People pursue things that make themselves happy - such as food, games, music, etc.
, which can prompt the brain to secrete dopamine, bringing about the so-called "happy" feeling; And people will subconsciously avoid things they feel disgusted, such as hunger, danger, pain, etc
.
It should be pointed out that this avoidance behavior is an important reason why
most addicted patients cannot tolerate strong withdrawal symptoms and then fall into drug relapse.
Multiple brain regions are involved in regulating these processes, including the ventral tegmental area (VTA), nucleus accumbens (NAc), basolateral amygdala (BLA), and parathalamic nucleus (PVT).
The nucleus accumbens is regarded as the center for processing reward and disgust information, and is the brain area
that research focuses on.
NAc is mainly composed of
GABAergic medium-sized multispinous neurons (MSNs).
According to the different dopamine receptors expressed, MSN is divided into D1 and D2 type neurons
.
Previous studies have attributed the regulation of reward and disgust behavior to the difference between D1 and D2 neurons, but recent studies have shown that both D1- and D2- neurons can be involved in regulating reward and disgust behavior
.
Unlike other glutamate inputs projected to NAc, the PVT→NAc pathway was found to regulate the aversion effects
associated with morphine withdrawal.
So, can the functional units of the nucleus accumbens that regulate reward and disgust behaviors, respectively, be defined according to the specific upstream and downstream circuits of neurons?
Recently, the team of Zhu Yingjie, a researcher at the Shenzhen Institute of Advanced Technology of the Chinese Academy of Sciences, published research results in Nature Communications, revealing that the two parallel loops of the nucleus accumbens regulate reward and disgust respectively
.
The researchers used the AAV1-cre virus to label NAc neurons (NAcBLA) that received BLA projections and NAc neurons (NAcPVT) that received PVT projections, respectively, and found that they were two different groups of cells
.
The research team used optogenetics to activate NAcBLA and NAcPVT neurons and found that they mediate reward and disgust
, respectively.
Through neural tracing and patch-clamp electrophysiological recordings, it has been proved that NAcBLA neurons release the inhibition of dopamine neurons by projecting to GABAergic neurons of VTA, thereby promoting the release of dopamine mediated reward effects, while NAcPVT neurons mediate the disgust process
through GABAergic neurons projected to the lateral hypothalamus (LH).

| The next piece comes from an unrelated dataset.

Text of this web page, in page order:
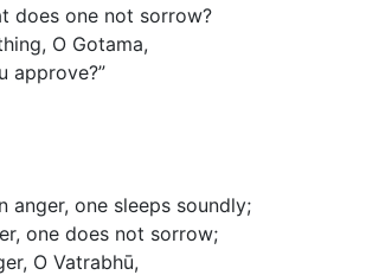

Studies have shown that inactivating NAcBLA neurons causes mice to lose interest in gastronomy; Inactivated NAcPVT neurons effectively relieved opioid withdrawal symptoms
.
The study provides a new perspective on the loop in which nucleus accumbens (NAc) neurons encode reward and disgust, answering why different glutamate inputs mediate opposite behaviors
in the nucleus accumbens.
The results of this research will help promote in-depth research on the prevention and treatment of diseases related to reward and aversion, such as regulating the NAcPVT circuit to treat addiction and regulating the NAcBLA circuit to intervene in depression
.
The research work was supported
by the National Natural Science Foundation of China, Science and Technology Innovation 2030 - "Brain Science and Brain-like Research" Major Project, Guangdong Provincial Key Laboratory of Brain Connection Atlas, Shenzhen-Hong Kong Brain Science Innovation Research Institute and Shenzhen Science and Technology Innovation Commission.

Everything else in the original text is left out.